Exercise instructions: Below are some entries. Transcribe the lines from the one holding "Funding [6, 262, 86, 291]" to the one holding "As described above, 90", inclusive, but not the pictures among them.

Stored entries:
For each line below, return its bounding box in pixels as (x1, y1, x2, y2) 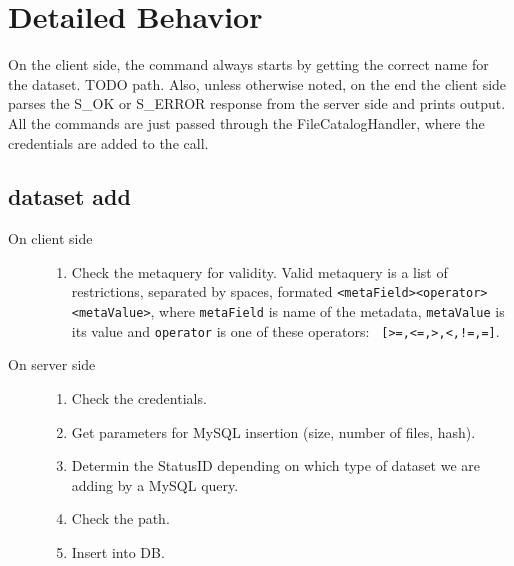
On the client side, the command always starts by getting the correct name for (8, 54, 489, 75)
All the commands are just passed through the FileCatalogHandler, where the (8, 112, 485, 133)
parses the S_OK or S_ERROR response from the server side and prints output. (8, 93, 506, 114)
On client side (8, 228, 93, 249)
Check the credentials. (71, 388, 207, 409)
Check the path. (71, 508, 170, 529)
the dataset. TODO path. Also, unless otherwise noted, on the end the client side (8, 73, 507, 94)
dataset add (8, 181, 131, 212)
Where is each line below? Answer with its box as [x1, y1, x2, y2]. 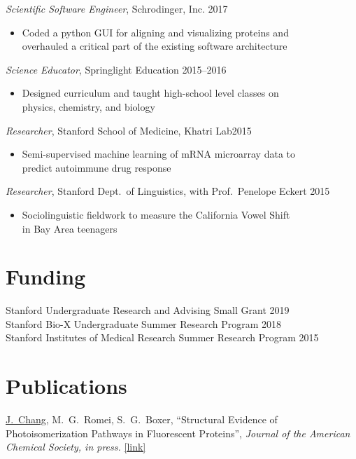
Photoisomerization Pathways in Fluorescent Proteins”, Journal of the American [6, 425, 350, 440]
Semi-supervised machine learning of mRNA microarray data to [22, 146, 296, 161]
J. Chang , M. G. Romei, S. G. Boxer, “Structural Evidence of [6, 412, 278, 427]
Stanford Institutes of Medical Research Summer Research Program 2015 [6, 330, 319, 345]
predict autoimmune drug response [22, 160, 171, 174]
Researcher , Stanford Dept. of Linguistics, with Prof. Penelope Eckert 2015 [6, 184, 330, 198]
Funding [6, 262, 86, 291]
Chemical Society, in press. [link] [6, 439, 146, 454]
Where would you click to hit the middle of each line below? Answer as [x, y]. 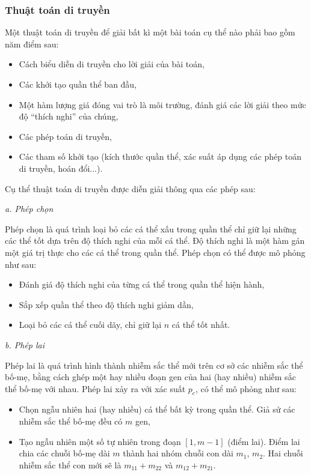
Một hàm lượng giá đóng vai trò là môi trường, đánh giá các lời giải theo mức [162, 104]
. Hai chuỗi [283, 453]
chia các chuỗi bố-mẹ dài [64, 453]
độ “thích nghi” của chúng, [69, 116]
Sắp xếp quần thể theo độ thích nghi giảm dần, [106, 304]
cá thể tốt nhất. [201, 325]
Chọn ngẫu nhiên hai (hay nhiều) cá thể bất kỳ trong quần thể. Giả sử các [157, 409]
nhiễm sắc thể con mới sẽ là [70, 464]
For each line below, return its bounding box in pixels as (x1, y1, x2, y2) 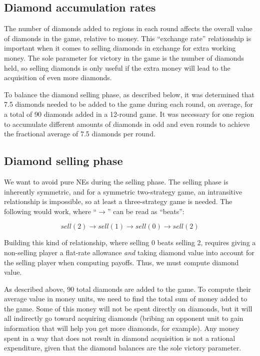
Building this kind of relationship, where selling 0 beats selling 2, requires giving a (4, 237, 256, 248)
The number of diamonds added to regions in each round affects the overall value (4, 23, 252, 34)
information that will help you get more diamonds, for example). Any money (4, 323, 239, 333)
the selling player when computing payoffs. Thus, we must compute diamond (4, 257, 239, 267)
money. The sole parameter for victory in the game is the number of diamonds (4, 52, 244, 63)
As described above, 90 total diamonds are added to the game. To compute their (4, 283, 251, 294)
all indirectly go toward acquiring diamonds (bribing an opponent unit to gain (4, 313, 243, 323)
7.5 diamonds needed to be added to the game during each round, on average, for (4, 99, 253, 109)
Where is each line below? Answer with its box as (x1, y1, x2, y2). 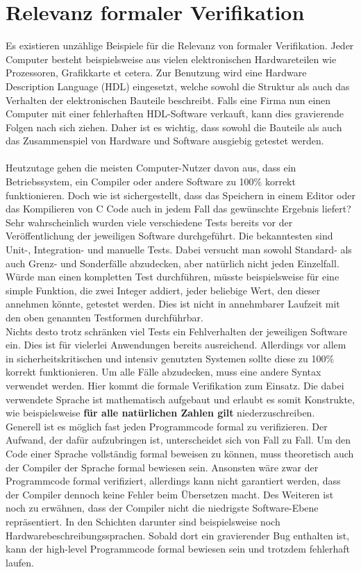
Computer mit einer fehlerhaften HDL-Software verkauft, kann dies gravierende (6, 106, 344, 121)
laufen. (6, 555, 34, 569)
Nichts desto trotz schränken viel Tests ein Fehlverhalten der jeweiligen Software (6, 323, 347, 338)
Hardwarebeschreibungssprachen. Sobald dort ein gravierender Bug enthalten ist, (6, 528, 350, 542)
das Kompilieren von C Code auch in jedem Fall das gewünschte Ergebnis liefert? (6, 201, 351, 216)
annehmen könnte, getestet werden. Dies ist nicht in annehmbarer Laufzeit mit (6, 296, 340, 311)
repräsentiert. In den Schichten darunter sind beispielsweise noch (6, 514, 280, 528)
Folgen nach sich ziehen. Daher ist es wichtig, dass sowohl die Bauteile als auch (6, 119, 342, 134)
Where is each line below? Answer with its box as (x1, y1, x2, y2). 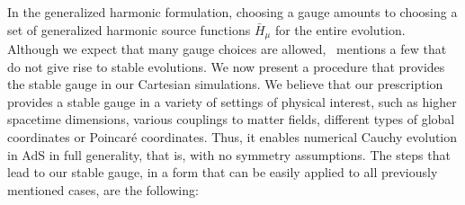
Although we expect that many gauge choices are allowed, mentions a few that (7, 40, 447, 58)
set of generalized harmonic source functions (7, 20, 251, 39)
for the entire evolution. (274, 20, 406, 39)
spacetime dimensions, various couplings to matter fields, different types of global (7, 110, 455, 129)
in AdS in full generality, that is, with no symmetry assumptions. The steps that (7, 145, 451, 164)
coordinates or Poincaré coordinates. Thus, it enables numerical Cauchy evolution (7, 128, 458, 147)
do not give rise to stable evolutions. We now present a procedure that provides (7, 57, 445, 76)
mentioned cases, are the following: (7, 180, 199, 199)
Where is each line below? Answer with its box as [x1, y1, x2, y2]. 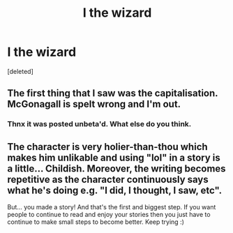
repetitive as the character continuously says [7, 173, 209, 186]
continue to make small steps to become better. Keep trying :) [7, 218, 185, 226]
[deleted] [7, 67, 33, 75]
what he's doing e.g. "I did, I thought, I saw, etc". [7, 184, 222, 196]
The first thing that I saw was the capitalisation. [7, 87, 218, 99]
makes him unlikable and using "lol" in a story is [7, 151, 221, 163]
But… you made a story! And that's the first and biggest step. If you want [7, 203, 216, 211]
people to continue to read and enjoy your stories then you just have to [7, 211, 211, 219]
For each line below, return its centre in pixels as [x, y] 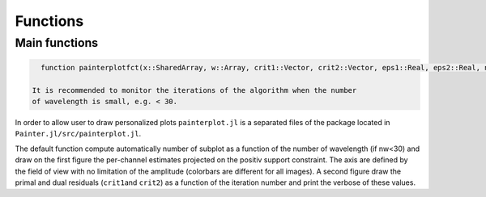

Exercise answer:
Funding [6, 262, 86, 291]
Chemical Society, in press. [link] [6, 439, 146, 454]
Where would you click to hit the middle of each line below? Answer as [x, y]. 
Một hàm lượng giá đóng vai trò là môi trường, đánh giá các lời giải theo mức [162, 104]
. Hai chuỗi [283, 453]
chia các chuỗi bố-mẹ dài [64, 453]
độ “thích nghi” của chúng, [69, 116]
Sắp xếp quần thể theo độ thích nghi giảm dần, [106, 304]
cá thể tốt nhất. [201, 325]
Chọn ngẫu nhiên hai (hay nhiều) cá thể bất kỳ trong quần thể. Giả sử các [157, 409]
nhiễm sắc thể con mới sẽ là [70, 464]
For each line below, return its bounding box in pixels as (x1, y1, x2, y2) 
Building this kind of relationship, where selling 0 beats selling 2, requires giving a (4, 237, 256, 248)
The number of diamonds added to regions in each round affects the overall value (4, 23, 252, 34)
information that will help you get more diamonds, for example). Any money (4, 323, 239, 333)
the selling player when computing payoffs. Thus, we must compute diamond (4, 257, 239, 267)
money. The sole parameter for victory in the game is the number of diamonds (4, 52, 244, 63)
As described above, 90 total diamonds are added to the game. To compute their (4, 283, 251, 294)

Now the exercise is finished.